Song Meaning
The lyrics paint a stark, almost detached picture of a drowned girl's descent. The opening lines describe her drifting downstream, a process made strangely beautiful by the "opal of the sky" that seems to "pacify the corpse." This initial image sets a tone that is both serene and unsettling, as nature begins to claim her. The "kelp and algae" clinging to her, making her heavier, and the "cool fish" swimming by her leg, are presented matter-of-factly, emphasizing the physical reality of her decay.

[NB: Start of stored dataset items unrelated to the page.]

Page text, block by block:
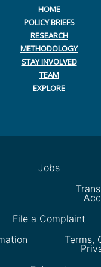
HOME
POLICY BRIEFS
RESEARCH
METHODOLOGY
STAY INVOLVED
TEAM
EXPLORE
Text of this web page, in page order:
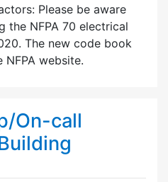
Please be aware
the NFPA 70 electrical
The new code book
website.
On-call
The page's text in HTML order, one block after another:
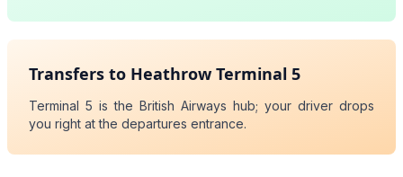
Transfers to Heathrow Terminal 5
Terminal 5 is the British Airways hub; your driver drops
you right at the departures entrance.
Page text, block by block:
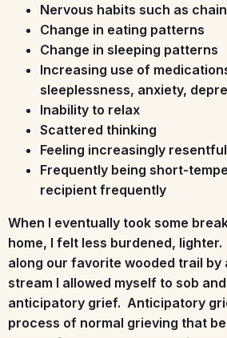
Nervous habits such as
Change in eating patterns
Change in sleeping patterns
Increasing use of
sleeplessness, anxiety,
Inability to relax
Scattered thinking
Feeling increasingly resentful
Frequently being short-
recipient frequently
When I eventually took some
home, I felt less burdened,
along our favorite wooded trail by
stream I allowed myself to sob
anticipatory grief. Anticipatory
process of normal grieving that
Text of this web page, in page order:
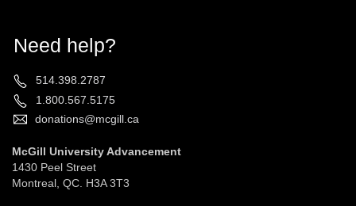
Need help?
514.398.2787
1.800.567.5175
donations@mcgill.ca
McGill University Advancement
1430 Peel Street
Montreal, QC. H3A 3T3
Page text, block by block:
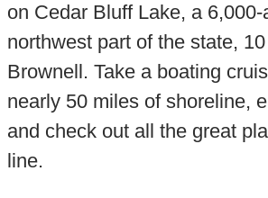
on Cedar Bluff Lake, a
northwest part of the state,
Brownell. Take a boating
nearly 50 miles of shoreline,
and check out all the great
line.
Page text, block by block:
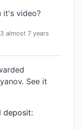
it's video?
almost 7 years
. See it
deposit:
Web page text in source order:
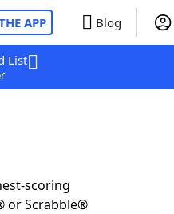
APP Blog
List
scoring
or Scrabble®
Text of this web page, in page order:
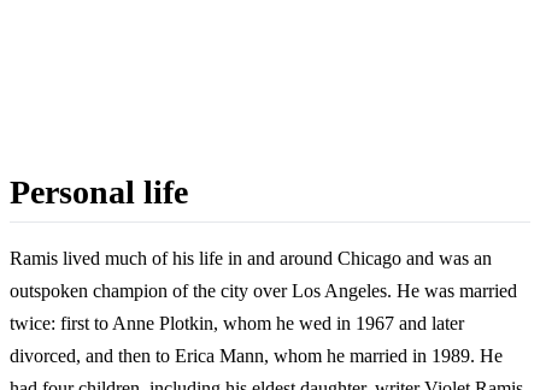
Personal life
Ramis lived much of his life in and around Chicago and was an
outspoken champion of the city over Los Angeles. He was married
twice: first to Anne Plotkin, whom he wed in 1967 and later
divorced, and then to Erica Mann, whom he married in 1989. He
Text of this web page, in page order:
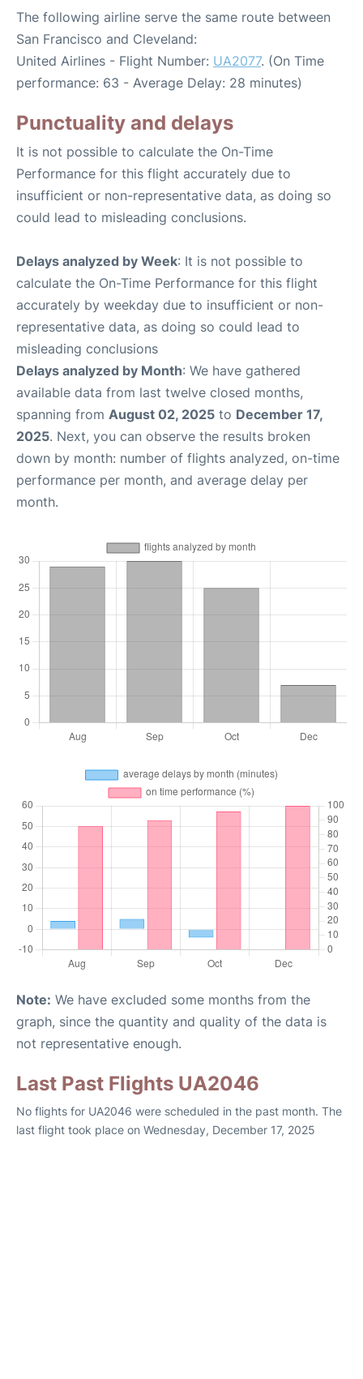
The following airline serve the same route between
San Francisco and Cleveland:
United Airlines - Flight Number: UA2077. (On Time
performance: 63 - Average Delay: 28 minutes)
Punctuality and delays
It is not possible to calculate the On-Time
Performance for this flight accurately due to
insufficient or non-representative data, as doing so
could lead to misleading conclusions.
Delays analyzed by Week: It is not possible to
calculate the On-Time Performance for this flight
accurately by weekday due to insufficient or non-
representative data, as doing so could lead to
misleading conclusions
Delays analyzed by Month: We have gathered
available data from last twelve closed months,
spanning from August 02, 2025 to December 17,
2025. Next, you can observe the results broken
down by month: number of flights analyzed, on-time
performance per month, and average delay per
month.
Note: We have excluded some months from the
graph, since the quantity and quality of the data is
not representative enough.
Last Past Flights UA2046
No flights for UA2046 were scheduled in the past month. The
last flight took place on Wednesday, December 17, 2025
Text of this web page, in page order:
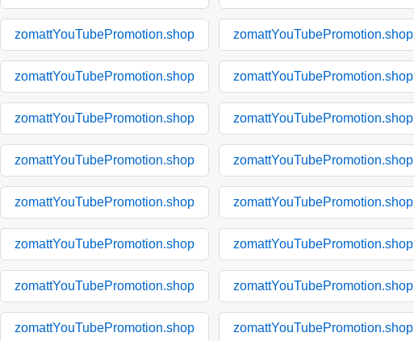
zomattYouTubePromotion.shop zomattYouTubePromotion.shop
zomattYouTubePromotion.shop zomattYouTubePromotion.shop
zomattYouTubePromotion.shop zomattYouTubePromotion.shop
zomattYouTubePromotion.shop zomattYouTubePromotion.shop
zomattYouTubePromotion.shop zomattYouTubePromotion.shop
zomattYouTubePromotion.shop zomattYouTubePromotion.shop
zomattYouTubePromotion.shop zomattYouTubePromotion.shop
zomattYouTubePromotion.shop zomattYouTubePromotion.shop
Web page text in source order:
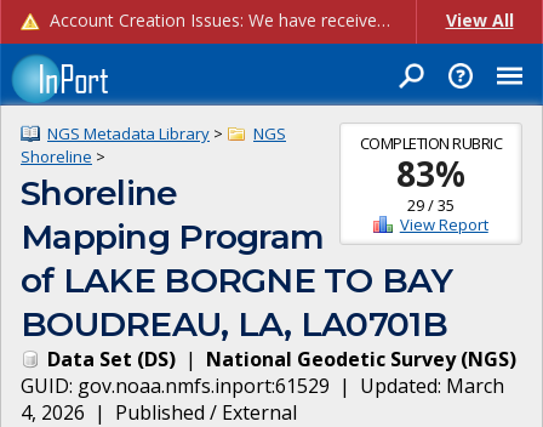
Account Creation Issues: We have received reports of issues with creating new user accounts and linking accounts to CAM, and are currently investigating the root cause. In the meantime: - If you're experiencing errors creating new users, please use the "Quick Add" feature instead (click the "Quick Add" button on the Manage Users page). - If you're experiencing errors linking CAM accoun... View All
COMPLETION RUBRIC
83%
29/35
View Report
NGS Metadata Library >
NGS
Shoreline >
Shoreline
Mapping Program
of LAKE BORGNE TO BAY
BOUDREAU, LA, LA0701B
Data Set (DS) | National Geodetic Survey(NGS)
GUID: gov.noaa.nmfs.inport:61529 | Updated: March
4, 2026 | Published / External

The narrative then shifts to a cosmic, almost divine perspective, detailing how the sky changes from "dark as smoke" at night to bright in the morning, as if to provide a semblance of time and order for the deceased. However, this celestial observation quickly turns somber. As her body decomposes, the lyrics suggest a gradual, almost deliberate forgetting by God. This process is meticulously detailed: first her face, then her hands, and finally her hair, marking a slow erasure from existence. The final line, "Then she became carrion in rivers with much carrion," delivers a chilling finality, reducing her to just another decaying body in the water.
The most striking aspect of the writing is its juxtaposition of natural imagery with a profound sense of abandonment. The sky's attempt to provide a rhythm of day and night feels like a hollow gesture against the backdrop of her irreversible decay. The slow forgetting by God, described with such specific, heartbreaking detail, transforms the natural process of decomposition into an existential tragedy. It’s not just about dying; it’s about being forgotten, piece by piece, until nothing remains but a nameless, decomposing form.
This lyrical approach makes the song’s emotional impact so potent because it avoids overt sentimentality. Instead, it relies on precise, almost clinical descriptions of decay and divine neglect. The gradual erasure of her features, coupled with the final reduction to "carrion," creates a lingering sense of loss and insignificance that is far more devastating than any direct expression of grief. The craft here lies in its unflinching gaze at the end of existence, where even divine attention fades, leaving only the stark reality of nature's reclamation.